The study’s theoretical justification rests on agency theory. Briefly put, this theory posits that contracts made between manage-ments, stockholders, and bondholders, moderate conflicts of interest and rely on accounting-determined numbers. If unanticipated changes are subsequently required in the groundrules for calculating these numbers, there could be effects on the nature of these contracts as well as financial implications. Any resulting changes in the wealth of the contracting parties would depend on the degree to which their interests conflict as well as the distinctive features of the contractual arrangement.
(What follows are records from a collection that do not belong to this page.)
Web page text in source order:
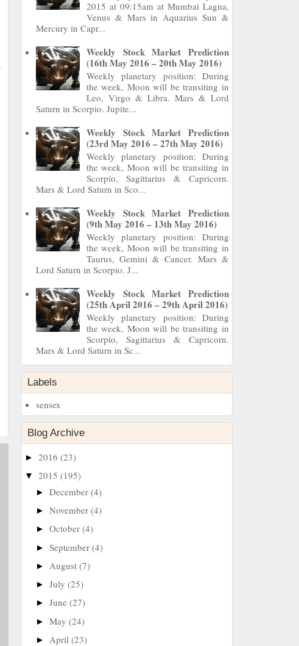
2015 at 09:15am at Mumbai Lagna,
Venus & Mars in Aquarius Sun &
Mercury in Capr...
Weekly Stock Market Prediction
(16th May 2016 – 20th May 2016)
Weekly planetary position: During
the week, Moon will be transiting in
Leo, Virgo & Libra. Mars & Lord
Saturn in Scorpio. Jupite...
Weekly Stock Market Prediction
(23rd May 2016 – 27th May 2016)
Weekly planetary position: During
the week, Moon will be transiting in
Scorpio, Sagittarius & Capricorn.
Mars & Lord Saturn in Sco...
Weekly Stock Market Prediction
(9th May 2016 – 13th May 2016)
Weekly planetary position: During
the week, Moon will be transiting in
Taurus, Gemini & Cancer. Mars &
Lord Saturn in Scorpio. J...
Weekly Stock Market Prediction
(25th April 2016 – 29th April 2016)
Weekly planetary position: During
the week, Moon will be transiting in
Scorpio, Sagittarius & Capricorn.
Mars & Lord Saturn in Sc...
Labels
sensex
Blog Archive
► 2016 (23)
▼ 2015 (195)
► December (4)
► November (4)
► October (4)
► September (4)
► August (7)
► July (25)
► June (27)
► May (24)
► April (23)
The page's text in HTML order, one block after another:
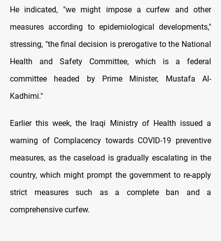
He indicated, "we might impose a curfew and other
measures according to epidemiological developments,"
stressing, "the final decision is prerogative to the National
Health and Safety Committee, which is a federal
committee headed by Prime Minister, Mustafa Al-
Kadhimi."
Earlier this week, the Iraqi Ministry of Health issued a
warning of Complacency towards COVID-19 preventive
measures, as the caseload is gradually escalating in the
country, which might prompt the government to re-apply
strict measures such as a complete ban and a
comprehensive curfew.
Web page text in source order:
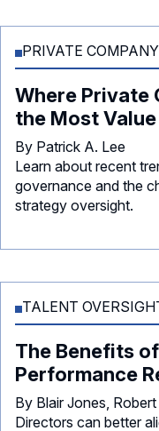
PRIVATE
Where Private
the Most
By Patrick A. Lee
Learn about recent
governance and the
strategy oversight.
TALENT
The Benefits
Performance
By Blair Jones,
Directors can better
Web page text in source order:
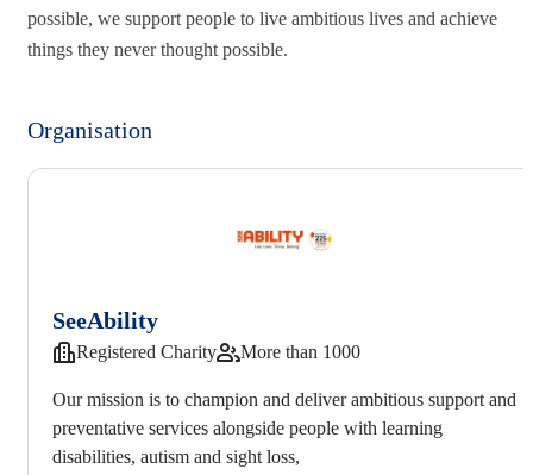
possible, we support people to live ambitious lives and achieve
things they never thought possible.
Organisation
SeeAbility
Registered Charity More than 1000
Our mission is to champion and deliver ambitious support and
preventative services alongside people with learning
disabilities, autism and sight loss,
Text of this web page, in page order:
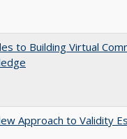
to Building Virtual
Approach to Validity
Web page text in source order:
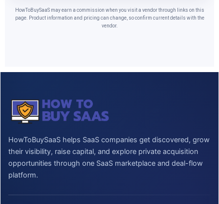
HowToBuySaaS may earn a commission when you visit a vendor through links on this
page. Product information and pricing can change, so confirm current details with the
vendor.
HowToBuySaaS helps SaaS companies get discovered, grow
their visibility, raise capital, and explore private acquisition
opportunities through one SaaS marketplace and deal-flow
platform.

Chow tested these theoretical hypotheses on the Securities Acts of 1933 and 1934, using a control group of over-the-counter stocks and a treatment group of stocks and bonds listed on the New York Stock Exchange. Across three time Intervals, a control period, a favorable event period, and an unfavorable event period, he compared daily security returns, using non-parametric tests. He found that shareholder wealth was decreased, and bondholder wealth increased, by the 1933 Act. His predictions that contributing factors would include leverage, the number of accounting-based debt covenants, the tightness of these covenants, and firm size were moderately supported by regression tests. Chow also found that the 1934 Act’s sales disclosure requirement was the only factor affecting shareholder wealth. He attributes this to the fact that the 1934 Act’s other accounting provisions may well have been predictable a year earlier.

The Foreign Corrupt Practices Act of 1977: An Inquiry into the “Ac-counting Provisions” of the Act Including a Study of Explicit Responses by Corporations (Louisiana Tech University, 1981; 42/05, p. 2185-A) by Kenneth Lester Johnson. In 1977, the Congress passed the Foreign Corrupt Practices Act (FCPA) containing certain accounting provisions which were intended to preclude the possibility of overseas bribery being concealed by improper accounting practices. Little is known, however, about explicit responses which the FCPA may have evoked from companies potentially affected by the legislation. The main purpose of Johnson’s dissertation was to learn what the “Fortune 500” corporations have done in this area. First he reviewed the accounting literature for suggestions as to how corporations should respond to the FCPA’s accounting provisions.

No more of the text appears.